Khan Irfan, Ali Anwar, Akhter Muhammad Aleem, Naeem Nadia, Chotani Maqsood Ahmed, Iqbal Hana'a, Kabir Nurul, Atiq Mehnaz, Salim Asmat
Dr. Panjwani Center for Molecular Medicine and Drug Research, International Center for Chemical and Biological Sciences, University of Karachi, Karachi, Pakistan.
Center for Cardiovascular & Pulmonary Research, The Research Institute at Nationwide Children's Hospital, Columbus, OH, USA.
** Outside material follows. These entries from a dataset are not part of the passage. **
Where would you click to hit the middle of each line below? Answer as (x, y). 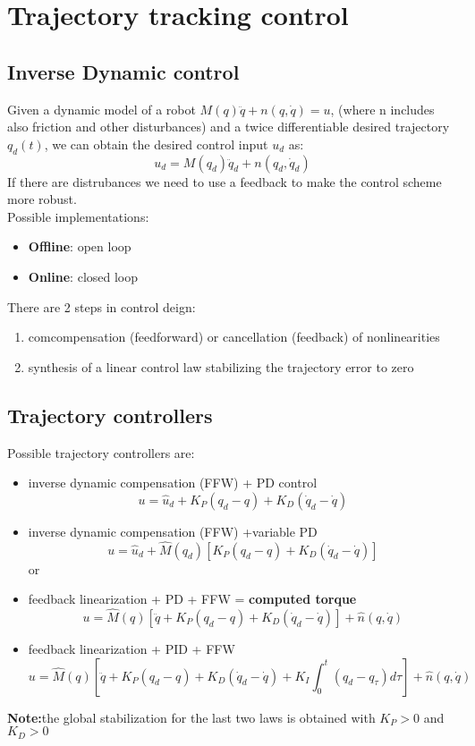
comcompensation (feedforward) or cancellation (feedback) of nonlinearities (234, 337)
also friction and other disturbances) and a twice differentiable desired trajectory (229, 127)
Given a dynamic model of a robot (102, 109)
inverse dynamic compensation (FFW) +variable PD (173, 531)
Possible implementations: (78, 216)
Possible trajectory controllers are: (101, 452)
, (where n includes (382, 109)
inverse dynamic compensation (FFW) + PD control (173, 483)

Cardiovasc Ther. 2017 Apr;35(2). doi: 10.1111/1755-5922.12248.
Rap1, a member of Ras superfamily of small GTP-binding proteins, is involved in cardiovascular biology in numerous ways. It is an evolutionary conserved regulator of adhesion, polarity, differentiation and growth.
Our aim was to analyze Rap1-activated rat bone marrow mesenchymal stem cells (MSCs) for their potential role in adhesion and cardiac differentiation.
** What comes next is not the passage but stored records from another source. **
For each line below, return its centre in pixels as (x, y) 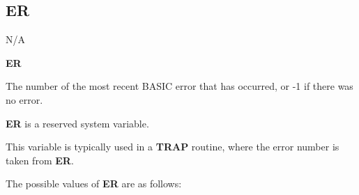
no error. (24, 99)
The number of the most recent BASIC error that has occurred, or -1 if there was (179, 86)
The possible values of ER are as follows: (94, 184)
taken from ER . (40, 160)
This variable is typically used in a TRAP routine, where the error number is (173, 147)
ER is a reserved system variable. (77, 123)

Myocardial infarction (MI) was produced in Sprague Dawley (SD) rats through occlusion of the left anterior descending coronary artery. MSCs were treated with 8-pCPT-2'-O-Me-cAMP (CPT) to activate Rap1. Normal (untreated) and CPT-treated MSCs were transplanted through intramyocardial injection in respective groups. Cardiac function was assessed by echocardiography at 2 and 4 weeks after cell transplantation. Histological analysis was performed to observe changes at tissue level.
Homing of CPT-treated MSCs was significantly (***P<.001) higher as compared to normal MSCs in the infarcted hearts. This may be due to increase in the gene expression of some of the cell adhesion molecules as evident by qRT-PCR analysis. Significant (***P<.001) improvement in the restoration of heart function in terms of left ventricular diastolic and systolic internal diameters (LVIDd, LVIDs), % ejection fraction, % fraction shortening and end-systolic and end-diastolic volumes were observed in CPT-treated MSCs as compared to the MI model. Histological analyses showed significant (***P<.001) reduction in scar formation in the CPT-treated group. Differentiation of treated MSCs into functional cardiomyocytes was evident through immunohistochemical staining. LV wall thickness was also preserved significantly (***P<.001). Blood vessel formation was more pronounced in CPT-treated group although both cell therapy groups showed significant increase as compared to MI model.
Our findings showed that pharmacological activation of Epac-Rap1 improves cardiac function through better survival, adhesion and differentiation of transplanted cells. Transplantation of these MSCs in the infarct area restored functional myocardium.
Rap1是小GTP结合蛋白Ras超家族的成员之一,在心血管生物学中有着多种作用。它是一种在进化上保守的调节因子,参与细胞黏附、极性、分化和生长过程。
我们的目的是分析Rap1激活的大鼠骨髓间充质干细胞(MSCs)在黏附和心脏分化方面的潜在作用。
通过结扎左冠状动脉前降支在Sprague Dawley(SD)大鼠中制造心肌梗死(MI)。用8-pCPT-2'-O-Me-cAMP(CPT)处理MSCs以激活Rap1。将正常(未处理)和CPT处理的MSCs分别通过心肌内注射移植到相应组中。在细胞移植后2周和4周通过超声心动图评估心脏功能。进行组织学分析以观察组织水平的变化。
与正常MSCs相比,CPT处理的MSCs在梗死心脏中的归巢显著更高(***P<0.001)。这可能是由于一些细胞黏附分子的基因表达增加,qRT-PCR分析表明了这一点。与MI模型相比,在左心室舒张和收缩内径(LVIDd、LVIDs)、射血分数百分比、缩短分数百分比以及收缩末期和舒张末期容积方面,CPT处理的MSCs在心脏功能恢复方面有显著(***P<0.001)改善。组织学分析显示CPT处理组的瘢痕形成显著减少(***P<0.001)。通过免疫组织化学染色可明显看出处理后的MSCs分化为功能性心肌细胞。左心室壁厚度也得到显著保留(***P<0.001)。尽管与MI模型相比,两个细胞治疗组的血管形成均显著增加,但CPT处理组的血管形成更为明显。
我们的研究结果表明,Epac-Rap1的药理学激活通过改善移植细胞的存活、黏附和分化来改善心脏功能。将这些MSCs移植到梗死区域可恢复功能性心肌。